A change in coach, formation and tactics also led to a change of fortune, however, and Davis dropped down a division to play for Junsele IF.
"I got to around 22-23 years old and got a job in a school taking the PE lessons so I had an income from football and full-time employment," he said.
"I know Andrew [Mills], he stank when he worked in the fish factory, it was horrible. No way could I have done that.
"For the last 12 months I've been selling adverts in Tidningen 7 [the main newspaper in Ornskoldsvik]. It's like playing semi-professional football back home. You go training in the evening and then get up for work the next day."
He has few regrets about how his life has panned out and recently bought an apartment with his girlfriend Limmea.
"My situation and life have changed," he said. "I love living in Sweden and my quality of life here is better than in England.

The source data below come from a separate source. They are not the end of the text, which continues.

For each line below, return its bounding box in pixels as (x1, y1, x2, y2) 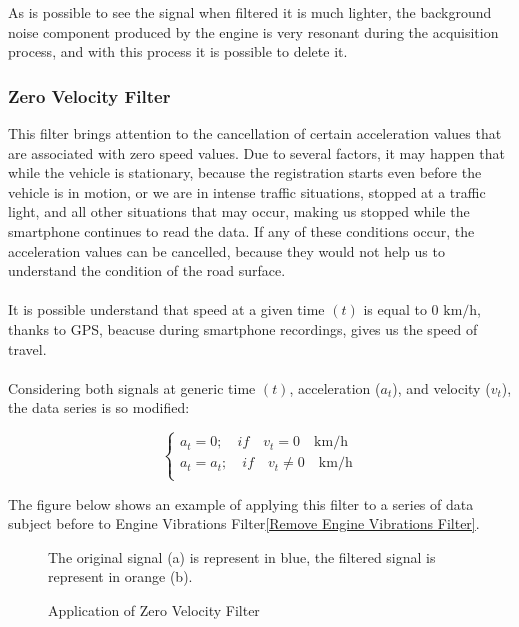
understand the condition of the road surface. (8, 260, 286, 281)
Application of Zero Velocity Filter (48, 599, 260, 620)
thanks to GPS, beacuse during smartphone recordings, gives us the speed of (8, 318, 478, 339)
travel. (8, 338, 47, 359)
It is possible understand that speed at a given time (8, 299, 325, 320)
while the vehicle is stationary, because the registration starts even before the (8, 162, 482, 183)
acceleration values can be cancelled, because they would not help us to (8, 240, 445, 261)
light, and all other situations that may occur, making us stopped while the (8, 201, 470, 222)
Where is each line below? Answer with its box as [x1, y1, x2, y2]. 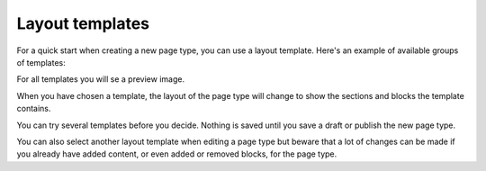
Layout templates [16, 13, 150, 33]
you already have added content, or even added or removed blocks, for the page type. [16, 148, 337, 159]
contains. [16, 103, 51, 114]
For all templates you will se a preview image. [16, 74, 184, 85]
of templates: [16, 57, 67, 67]

"I met my girlfriend two and a half years ago and we've made a commitment by buying an apartment together. We both made that decision, so it's not like I can or would want to turn round and say, 'I've decided to go back to England to do the same thing I can do here'."
The new arrival
Stepping out of his comfort zone into the scenario that Davis faced nearly a decade ago is Scott Coughlan, who turned 19 last month.
Now 1,600 miles from his home in Swansea, he is attempting to revive his career at top-flight GIF Sundsvall after being "cut adrift" by Championship side Cardiff City last summer.
Difficulties thus far have been the obvious ones. The language barrier, for example, which has in part been alleviated by the presence of ex-Plymouth and Bradford goalkeeper Lloyd Saxton, the club's current number one.
"Some of the coaches don't speak English so they explain everything to the players in Swedish and that's quite difficult," Coughlan said.
"If there's something I need to know they get another player to translate to me."
For Davis, English is now almost as challenging as Swedish once was.
"My Swedish isn't perfect but I spend every day speaking it as part of my job. I could only have dreamed of being able to speak the language like I can now from when I first came out here," he says.
"It's funny because my English has suffered. I find myself missing out words or using the wrong grammar."
Coughlan's immediate assignment is rather less linguistically based - he has eight weeks to show he deserves a contract and place in a squad containing three Spaniards, an American and six other nationalities.
The young goalkeeper may have represented Wales between the ages of 15 and 18 but nothing came of trials at Bristol Rovers, Torquay or Hull.
Instead he was preparing to see out the present campaign in the Welsh League with Llanelli Town and considering the merits of accepting a soccer scholarship in the USA before LFE called.
"It's a dead end back home, nothing will happen now. So I was looking for other opportunities like this," he said.
And as Arsenal almost discovered to their cost, rejected players tend to make the most of their opportunities.